Valle d'aosta I think you might find an 80 cm a bit small. The other issue you need to point it at the right sat. 

Sky Italia is on 13E. UK is I guess all 28E. 

If you aren't handy ask the guy who installed the sky dish about receiving the UK channels. He should be able to tell you if it's possible. With luck you won't need anything bigger then a 120 dish.

But the thing to remember is the UK is under no obligation to not change things. They could lower the power on the beam. So anything you do may not last forever.


----------



## asmirose

Thanks, I will ask about the dish. To your knowledge is the info about the free to air/freesat receiver correct? giving me the major UK channels? Sorry about the level of ignorance in these mattersl.


----------



## NickZ

The only issue is can you receive the signal. 

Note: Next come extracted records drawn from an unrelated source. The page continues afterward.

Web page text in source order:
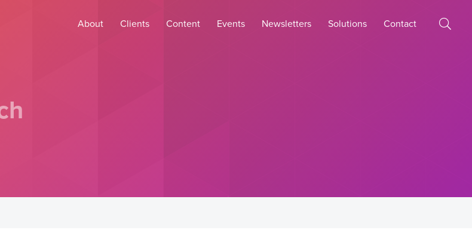
About Clients Content Events Newsletters Solutions Contact
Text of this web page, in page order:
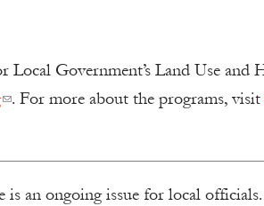
Government’s Land Use and
. For more about the programs, visit
an ongoing issue for local
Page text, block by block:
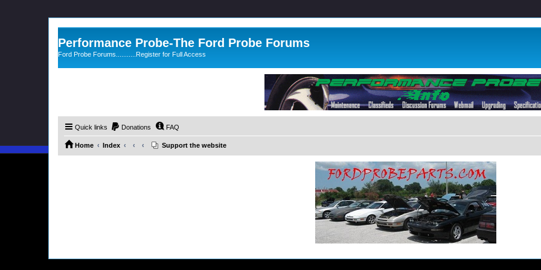
Performance Probe-The Ford Probe Forums
Ford Probe Forums...........Register for Full Access
Quick links Donations FAQ
Home Index Support the website
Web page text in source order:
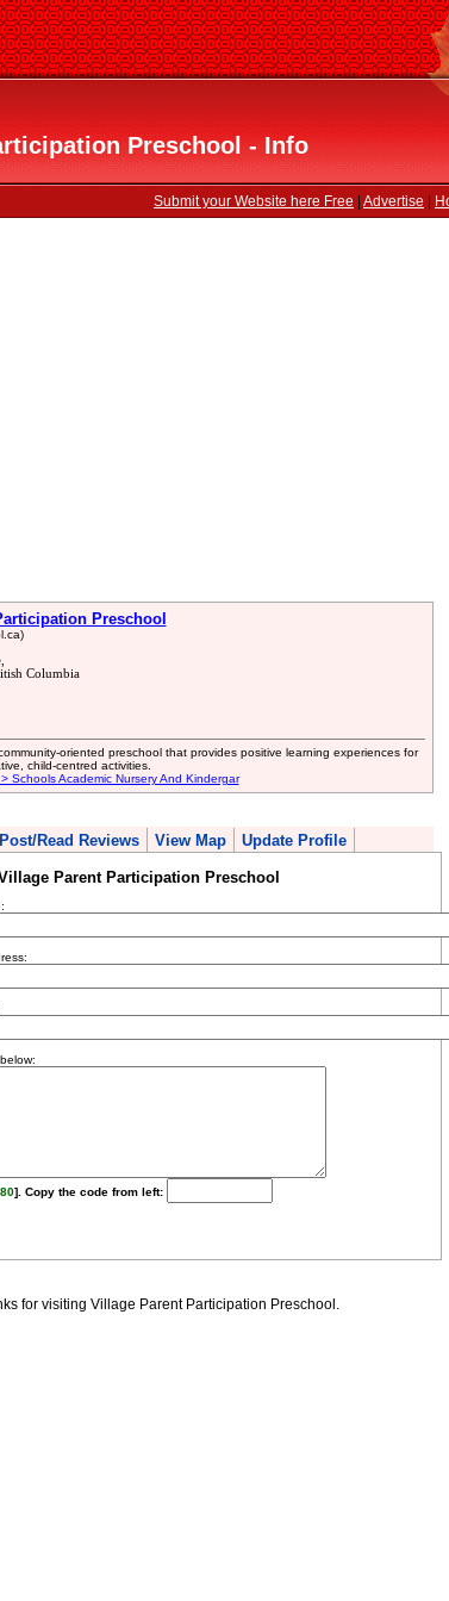
Preschool - Info
Submit your Website here Free Advertise
Preschool
Columbia
oriented preschool that provides positive learning experiences for
child-centred activities.
Schools Academic Nursery And Kindergar
Post/Read Reviews View Map Update Profile
Parent Participation Preschool
]. Copy the code from left:
for visiting Village Parent Participation Preschool.
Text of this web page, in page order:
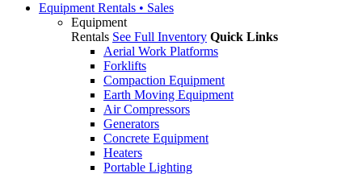
Equipment Rentals • Sales
Equipment
Rentals See Full Inventory Quick Links
Aerial Work Platforms
Forklifts
Compaction Equipment
Earth Moving Equipment
Air Compressors
Generators
Concrete Equipment
Heaters
Portable Lighting
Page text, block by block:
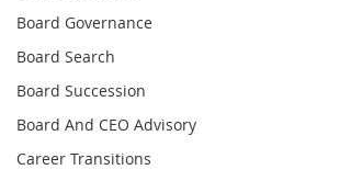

freesat - Subscription free HD Satellite TV through a Digital Box

That's the freesat website. Now I can't promise you can receive the signal but if you can the channels on that list are the ones you'll get.


----------



## asmirose

Many thanks.


----------



## casa luminosa

Are all of the stations in English?


----------



## NickZ

If you exclude the Welsh,Japanese,Russian etc


----------



## casa luminosa

OK, well said. I should have looked at the website before asking the question.


----------



## gra80

If you can hook up your tv with a computer and have a good Internet connection, you can use filmon.tv which has all the BBC, itv, channels 4+5 plus a couple more. All free and no need to change ip addresses etc


----------



## tonygearuk

Its quite a while since I've been on the site so missed a lot of the thread, but watching UK TV is so simple, no web site, just TV as you get at home, Buy a sat dish and point at Astra 2' all channels are there, I have over 200 (190 that i don't really want) but the main ones BBC1 2 3 4' all versions of ITV, C4, C5 and sky news, other than sports what more do you need?


----------



## granita

Watch Streaming Movies and live TV in HD. Watch Football and Compare us to Hulu, Zattoo and TVCatchup.
Try this link


----------



## granita

tonygearuk said:


> Its quite a while since I've been on the site so missed a lot of the thread, but watching UK TV is so simple, no web site, just TV as you get at home, Buy a sat dish and point at Astra 2' all channels are there, I have over 200 (190 that i don't really want) but the main ones BBC1 2 3 4' all versions of ITV, C4, C5 and sky news, other than sports what more do you need?


Hi Tony,
Can you tell me what size sat dish is needed. I live in Sardinia.


----------



## alaric

Hi. So can you watch bbc on filmon? I've found when travelling in the USA that this is a pain but haven't tried filmon yet.

Sean.


----------



## gra80

alaric said:


> Hi. So can you watch bbc on filmon? I've found when travelling in the USA that this is a pain but haven't tried filmon yet.
> 
> Sean.


Yeah, all the BBC channels are available on filmon and no registration is required


----------



## alaric

Wow. That's excellent then. On the other hand it does mean the wife will still have Eastenders on - bother.

Regards.

Sean.


----------